In 2017, two of Avanti’s early investors – Nick Orzano and Mark Bell – started a new venture called Pipeline Health, focused on taking Avanti’s business model and applying it to hospitals in other states. Their first purchase, completed in 2018, was White Rock’s City Hospital in Dallas.
The following year, in 2019, Orzano and Bell bought out Avanti’s other investors, then renamed the entire company Pipeline Health.
But a few months later, the Covid-19 pandemic hit, exposing the inherent vulnerability of a business model that relied on trying to keep safety-net hospitals financially viable.
“Safety net hospitals are always on a knife edge for profitability,” Beam said. “The provider fee certainly helped, but even with that fee it’s still difficult.”
Once the pandemic hit, hospitals had their hands full treating Covid patients, acquiring personal protective equipment and ensuring there were enough beds and ventilators available, Soran said in an interview with the Business Journal last year.
Revenue was also hit as scheduled surgeries were halted for much of the first year of the pandemic, although Pipeline hospitals did not suffer as much of a drop in revenue as their counterparts without a safety net.
As the pandemic dragged on, staffing shortages worsened. This drove up the cost of hiring more staff.
“Safety net hospitals have struggled because of the pandemic,” Beam said. “It was a major cash flow crisis for those (hospitals that) weren’t well capitalized.”

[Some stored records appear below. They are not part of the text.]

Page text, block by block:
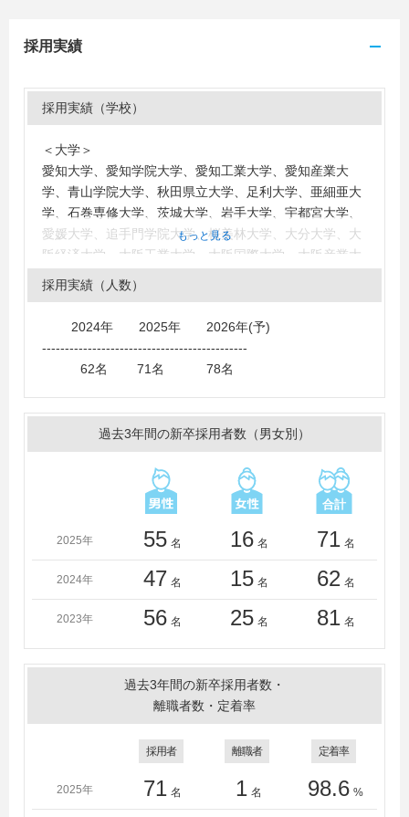
採用実績
採用実績（学校）
＜大学＞
愛知大学、愛知学院大学、愛知工業大学、愛知産業大
学、青山学院大学、秋田県立大学、足利大学、亜細亜大
学、石巻専修大学、茨城大学、岩手大学、宇都宮大学、
愛媛大学、追手門学院大学、桜美林大学、大分大学、大
阪経済大学、大阪工業大学、大阪国際大学、大阪産業大
学、大阪商業大学、大阪市立大学、大妻女子大学、大手
前大学、岡山理科大学、沖縄大学、鹿児島国際大学、神
西学院大学、関東学院大学、関東学園大学、学習院大
大学、京都橘大学、京都美術工芸大学、共立女子大学、
術工科大学、國學院大學、国士舘大学、駒澤大学、駒沢
女子大学、埼玉大学、佐賀大学、静岡大学、芝浦工業大
学、下関市立大学、秀明大学、淑徳大学、東京都立大
学、尚絅学院大学、湘南工科大学、尚美学園大学、昭和
大学、摂南大学、専修大学、創価大学、大正大学、太成
学院大学、高千穂大学、高松大学、拓殖大学、多摩大
学、玉川大学、多摩美術大学、大東文化大学、大同大
学、筑紫女学園大学、千葉大学、千葉工業大学、千葉商
学、帝京大学、帝京平成大学、帝塚山大学、桐蔭横浜大
大学、東京経済大学、東京工業大学、東京工芸大学、東
京国際大学、東京電機大学、東京都市大学、東京農業大
学、東京理科大学、東北学院大学、東北工業大学、東北
福祉大学、東北文化学園大学、東洋大学、富山大学、同
志社大学、同志社女子大学、獨協大学、長岡技術科学大
学、長崎大学、長崎県立大学、長崎総合科学大学、名古
もっと見る
採用実績（人数）
2024年 2025年 2026年(予)
---------------------------------------------
62名 71名 78名
過去3年間の新卒採用者数（男女別）
2025年 55 名 16 名 71 名
2024年 47 名 15 名 62 名
2023年 56 名 25 名 81 名
過去3年間の新卒採用者数・
離職者数・定着率
採用者 離職者 定着率
2025年 71 名 1 名 98.6 %
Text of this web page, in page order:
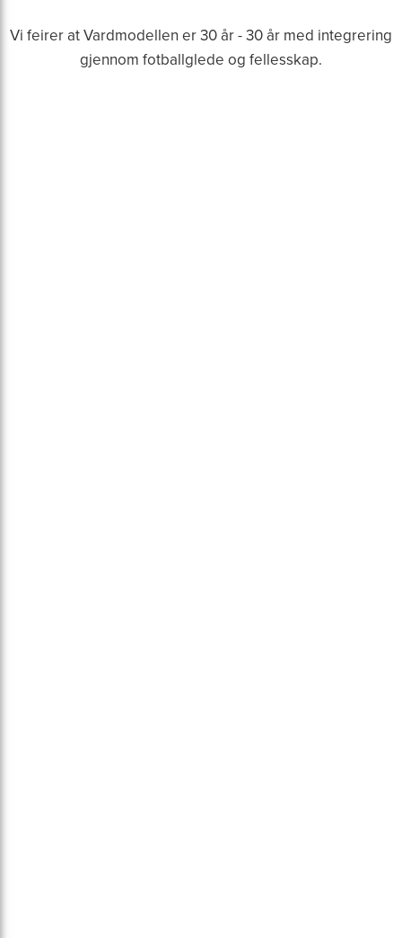
Vi feirer at Vardmodellen er 30 år - 30 år med integrering
gjennom fotballglede og fellesskap.
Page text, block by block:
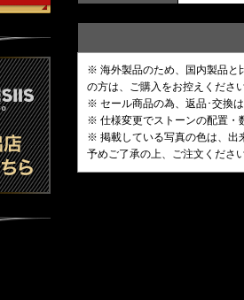
※ 海外製品のため、国内製品と
の方は、ご購入をお控えくださ
※ セール商品の為、返品･交換
※ 仕様変更でストーンの配置・
※ 掲載している写真の色は、出
予めご了承の上、ご注文くださ
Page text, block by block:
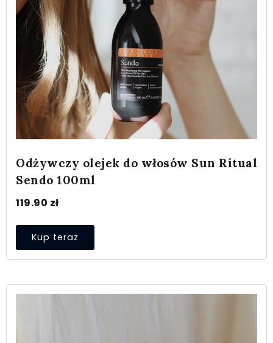
Odżywczy olejek do włosów Sun Ritual
Sendo 100ml
119.90 zł
Kup teraz
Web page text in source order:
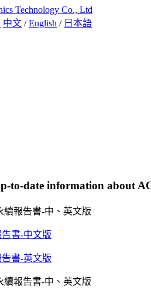
中文 /English / 日本語
to-date information about
續報告書-中、英文版
書-中文版
書-英文版
續報告書-中、英文版
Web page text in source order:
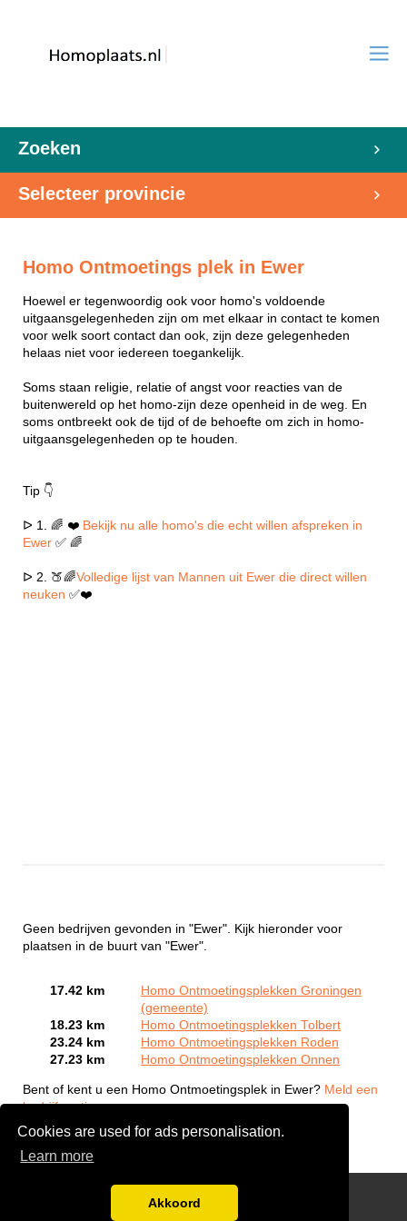
Cookies are used for ads personalisation.
Learn more
Akkoord
Zoeken
Selecteer provincie
Homo Ontmoetings plek in Ewer
Hoewel er tegenwoordig ook voor homo's voldoende
uitgaansgelegenheden zijn om met elkaar in contact te komen
voor welk soort contact dan ook, zijn deze gelegenheden
helaas niet voor iedereen toegankelijk.
Soms staan religie, relatie of angst voor reacties van de
buitenwereld op het homo-zijn deze openheid in de weg. En
soms ontbreekt ook de tijd of de behoefte om zich in homo-
uitgaansgelegenheden op te houden.
Tip 👇
ᐅ 1. 🌈 ❤️ Bekijk nu alle homo's die echt willen afspreken in
Ewer ✅ 🌈
ᐅ 2. 🍑🌈Volledige lijst van Mannen uit Ewer die direct willen
neuken ✅❤️
Geen bedrijven gevonden in "Ewer". Kijk hieronder voor
plaatsen in de buurt van "Ewer".
17.42 km
Homo Ontmoetingsplekken Groningen
(gemeente)
18.23 km
Homo Ontmoetingsplekken Tolbert
23.24 km
Homo Ontmoetingsplekken Roden
27.23 km
Homo Ontmoetingsplekken Onnen
Bent of kent u een Homo Ontmoetingsplek in Ewer? Meld een
bedrijf gratis aan

To generate additional revenue, in July 2021, Pipeline Health entered into an agreement with Birmingham, Alabama-based Medical Properties Trust Inc., for a sale-leaseback of the land beneath its four hospitals in Los Angeles County. Financial details of the transaction were not disclosed. This was the second sale-leaseback for the hospital operator; the first was in 2013 and brought in $86 million in additional revenue.
But even last year’s sale-leaseback was not enough to turn around Pipeline’s finances. That’s why Pipeline announced plans in March to sell its two Chicago hospitals.